ACTIVITY:
Omit the images and reproduce the rest of the entries exactly.

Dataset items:
++++++

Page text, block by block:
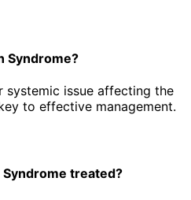
Syndrome?
systemic issue affecting the
to effective management.
treated?
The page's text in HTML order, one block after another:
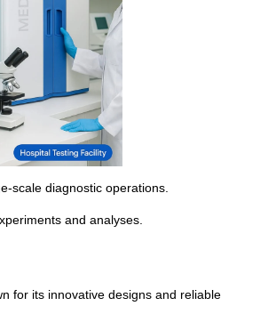
scale diagnostic operations.
and analyses.
for its innovative designs and reliable
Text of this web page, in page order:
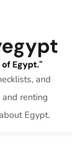
and
renting
Egypt.
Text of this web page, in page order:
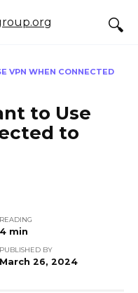
VPN WHEN CONNECTED
to Use
to
READING
4 min
PUBLISHED BY
March 26, 2024
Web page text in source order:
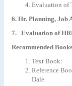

++++++

THE COMPLETED TASK:
Page text, block by block:
Syndrome?
systemic issue affecting the
to effective management.
treated?
The page's text in HTML order, one block after another:
scale diagnostic operations.
and analyses.
for its innovative designs and reliable
Text of this web page, in page order:
and
renting
Egypt.
Text of this web page, in page order:
VPN WHEN CONNECTED
to Use
to
READING
4 min
PUBLISHED BY
March 26, 2024
Web page text in source order:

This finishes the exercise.